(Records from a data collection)

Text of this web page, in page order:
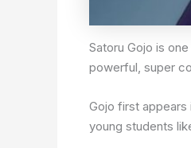
Satoru Gojo is
powerful, super
Gojo first appears
young students
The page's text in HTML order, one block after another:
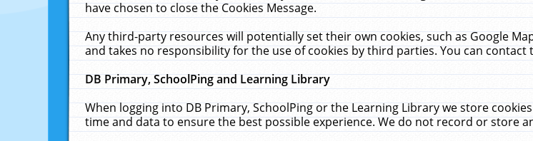
have chosen to close the Cookies Message.
Any third-party resources will potentially set their own cookies, such as Google
and takes no responsibility for the use of cookies by third parties. You can
DB Primary, SchoolPing and Learning Library
When logging into DB Primary, SchoolPing or the Learning Library we store
time and data to ensure the best possible experience. We do not record or store
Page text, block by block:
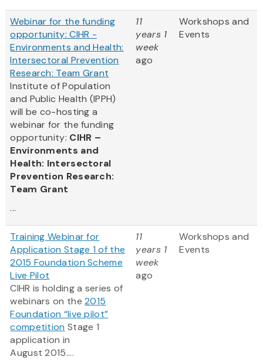
Webinar for the funding
opportunity: CIHR -
Environments and Health:
Intersectoral Prevention
Research: Team Grant
Institute of Population
and Public Health (IPPH)
will be co-hosting a
webinar for the funding
opportunity: CIHR –
Environments and
Health: Intersectoral
Prevention Research:
Team Grant
...
11
years 1
week
ago
Workshops and
Events
Training Webinar for
Application Stage 1 of the
2015 Foundation Scheme
Live Pilot
CIHR is holding a series of
webinars on the2015
Foundation “live pilot”
competition Stage 1
application in
August 2015....
11
years 1
week
ago
Workshops and
Events
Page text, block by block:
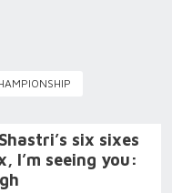
six sixes
I’m seeing you:
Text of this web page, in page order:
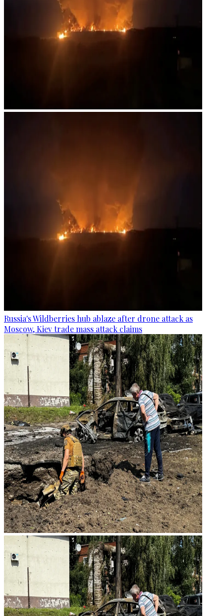
Russia's Wildberries hub ablaze after drone attack as
Moscow, Kiev trade mass attack claims
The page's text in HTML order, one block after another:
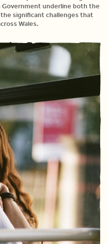
underline both the
significant challenges that
Wales.
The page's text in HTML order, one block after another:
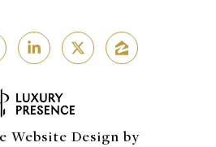
Website Design by
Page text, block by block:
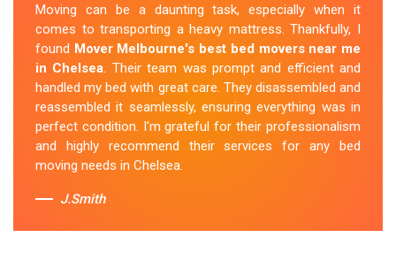
professional and handled the mattress with care. They
took care of all the heavy lifting and transportation,
making the process seamless. If you'relooking for
reliable mattress removal in Chelsea, look no
further than Mover Melbourne .
Sue Berit
Moving can be a daunting task, especially when it
comes to transporting a heavy mattress. Thankfully, I
found Mover Melbourne's best bed movers near me
in Chelsea. Their team was prompt and efficient and
handled my bed with great care. They disassembled and
reassembled it seamlessly, ensuring everything was in
perfect condition. I'm grateful for their professionalism
and highly recommend their services for any bed
moving needs in Chelsea.
J.Smith
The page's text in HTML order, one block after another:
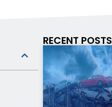
RECENT POSTS
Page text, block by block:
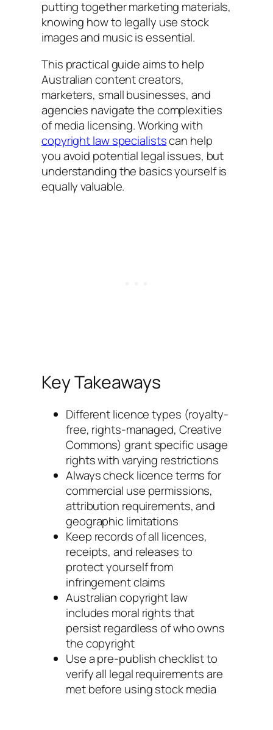
putting together marketing materials,
knowing how to legally use stock
images and music is essential.
This practical guide aims to help
Australian content creators,
marketers, small businesses, and
agencies navigate the complexities
of media licensing. Working with
copyright law specialistscan help
you avoid potential legal issues, but
understanding the basics yourself is
equally valuable.
Key Takeaways
Different licence types (royalty-
free, rights-managed, Creative
Commons) grant specific usage
rights with varying restrictions
Always check licence terms for
commercial use permissions,
attribution requirements, and
geographic limitations
Keep records of all licences,
receipts, and releases to
protect yourself from
infringement claims
Australian copyright law
includes moral rights that
persist regardless of who owns
the copyright
Use a pre-publish checklist to
verify all legal requirements are
met before using stock media
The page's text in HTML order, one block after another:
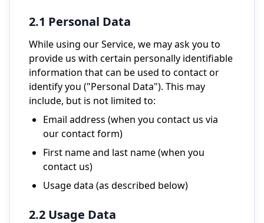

▶ What the task asks
What is needed is a word-for-word copy of the records above, excluding pictures.

▶ Answer box
Text of this web page, in page order:
Satoru Gojo is
powerful, super
Gojo first appears
young students
The page's text in HTML order, one block after another:
have chosen to close the Cookies Message.
Any third-party resources will potentially set their own cookies, such as Google
and takes no responsibility for the use of cookies by third parties. You can
DB Primary, SchoolPing and Learning Library
When logging into DB Primary, SchoolPing or the Learning Library we store
time and data to ensure the best possible experience. We do not record or store
Page text, block by block:
Webinar for the funding
opportunity: CIHR -
Environments and Health:
Intersectoral Prevention
Research: Team Grant
Institute of Population
and Public Health (IPPH)
will be co-hosting a
webinar for the funding
opportunity: CIHR –
Environments and
Health: Intersectoral
Prevention Research:
Team Grant
...
11
years 1
week
ago
Workshops and
Events
Training Webinar for
Application Stage 1 of the
2015 Foundation Scheme
Live Pilot
CIHR is holding a series of
webinars on the2015
Foundation “live pilot”
competition Stage 1
application in
August 2015....
11
years 1
week
ago
Workshops and
Events
Page text, block by block:
six sixes
I’m seeing you:
Text of this web page, in page order:
Russia's Wildberries hub ablaze after drone attack as
Moscow, Kiev trade mass attack claims
The page's text in HTML order, one block after another:
underline both the
significant challenges that
Wales.
The page's text in HTML order, one block after another:
Website Design by
Page text, block by block:
professional and handled the mattress with care. They
took care of all the heavy lifting and transportation,
making the process seamless. If you'relooking for
reliable mattress removal in Chelsea, look no
further than Mover Melbourne .
Sue Berit
Moving can be a daunting task, especially when it
comes to transporting a heavy mattress. Thankfully, I
found Mover Melbourne's best bed movers near me
in Chelsea. Their team was prompt and efficient and
handled my bed with great care. They disassembled and
reassembled it seamlessly, ensuring everything was in
perfect condition. I'm grateful for their professionalism
and highly recommend their services for any bed
moving needs in Chelsea.
J.Smith
The page's text in HTML order, one block after another:
RECENT POSTS
Page text, block by block:
putting together marketing materials,
knowing how to legally use stock
images and music is essential.
This practical guide aims to help
Australian content creators,
marketers, small businesses, and
agencies navigate the complexities
of media licensing. Working with
copyright law specialistscan help
you avoid potential legal issues, but
understanding the basics yourself is
equally valuable.
Key Takeaways
Different licence types (royalty-
free, rights-managed, Creative
Commons) grant specific usage
rights with varying restrictions
Always check licence terms for
commercial use permissions,
attribution requirements, and
geographic limitations
Keep records of all licences,
receipts, and releases to
protect yourself from
infringement claims
Australian copyright law
includes moral rights that
persist regardless of who owns
the copyright
Use a pre-publish checklist to
verify all legal requirements are
met before using stock media
The page's text in HTML order, one block after another:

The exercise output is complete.